然后带着蓝精灵笨重地爬到地面上,左顾完了之后右盼:石头城呢?传说中大大的石头和它的城门呢?
下面呢。
下面?哪里?探长了脑袋却是不见。
走半个小时就能看见了。
……
那么,要不要去宝山中学看看?
噢,当然要。
那么就下坡吧——在碎沙碎石堆起的滑溜溜的70度山坡上。
开始我心想,当地人半个小时能走到的路,于我们怕是要翻个倍的。好吧,那么我们把它假设成一个小时的路好了。可是走起来就发现,在那样的路上,你——想慢也慢不下来吖。
宝山中学的校舍比想象中来得完善。
我们与老师聊天。女老师很年轻,说是刚分配到这里来的。一问,竟与我同岁。
这里的孩子都很听话,学习也很自觉。
每个老师每周要带16节课,但是孩子们很乖,也就不觉得累。
生活的确不太方便,可是我来的那天,孩子们都来帮我拿行李……
我不能故作煽情地说年轻姑娘的脸上闪耀着圣洁的光辉,她只是沉静温婉地微笑:
我没有想过要来这儿,是毕业分配到这里来的。我想我也不会一直留在这里,但是我在的时候会努力教好这些孩子,他们很可爱,这儿也挺好。
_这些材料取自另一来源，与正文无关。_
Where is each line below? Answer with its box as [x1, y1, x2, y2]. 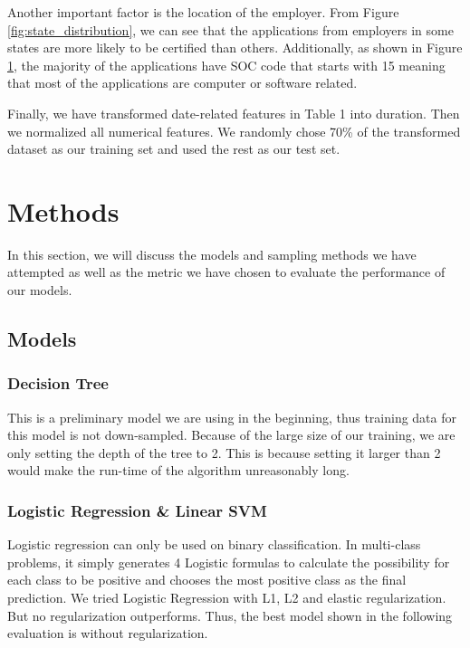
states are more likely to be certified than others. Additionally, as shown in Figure [7, 38, 463, 57]
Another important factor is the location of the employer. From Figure [7, 3, 399, 21]
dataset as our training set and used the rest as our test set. [7, 139, 341, 158]
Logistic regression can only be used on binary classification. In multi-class [7, 535, 421, 554]
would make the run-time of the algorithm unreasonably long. [7, 461, 350, 480]
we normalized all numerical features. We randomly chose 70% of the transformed [7, 121, 461, 140]
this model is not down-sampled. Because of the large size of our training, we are [7, 425, 456, 444]
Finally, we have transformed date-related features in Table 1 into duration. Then [7, 103, 460, 122]
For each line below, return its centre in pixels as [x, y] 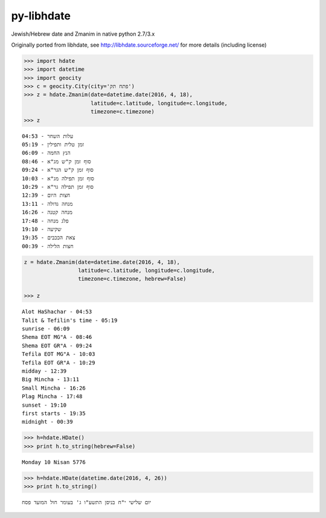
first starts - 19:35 [54, 413]
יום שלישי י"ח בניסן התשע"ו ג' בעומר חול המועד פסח [86, 503]
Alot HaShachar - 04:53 [57, 312]
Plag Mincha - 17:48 [52, 397]
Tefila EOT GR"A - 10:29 [59, 362]
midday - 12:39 [44, 371]
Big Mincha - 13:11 [51, 379]
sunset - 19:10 [44, 405]
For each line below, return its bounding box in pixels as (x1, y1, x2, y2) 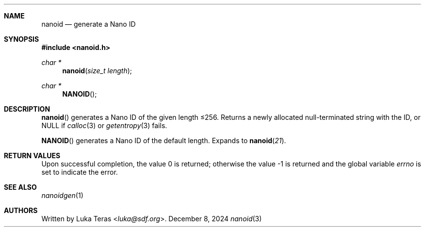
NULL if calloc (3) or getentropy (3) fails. (41, 121, 167, 130)
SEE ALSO (4, 183, 37, 191)
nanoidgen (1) (41, 191, 83, 199)
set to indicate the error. (41, 168, 118, 176)
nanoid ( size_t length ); (62, 66, 132, 75)
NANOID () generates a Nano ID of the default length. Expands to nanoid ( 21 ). (41, 136, 286, 145)
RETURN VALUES (4, 151, 61, 160)
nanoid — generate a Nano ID (41, 20, 136, 28)
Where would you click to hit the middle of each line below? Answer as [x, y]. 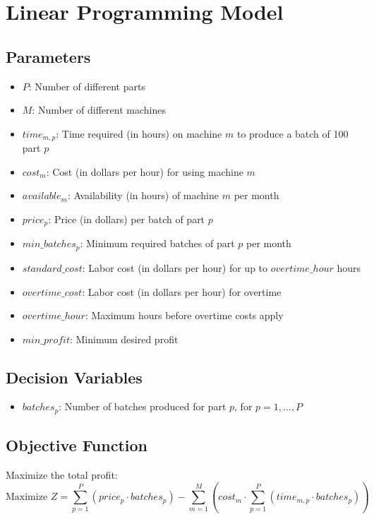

什么叫崇高,也许太多人知道但是做不到。我们也许只能做到一种心态,做能做的事情,做好能做的事情。
正是下午活动时间,孩子们在打篮球。带球,过人,上篮,一招一式有模有样。
我就立在旁边看,微微笑,进球的时候跳起来鼓掌。
不要滥用同情,这样的孩子们不见得比我们不快乐。而不能为他们做什么的时候,至少要看着他们的笑脸说:你们真棒。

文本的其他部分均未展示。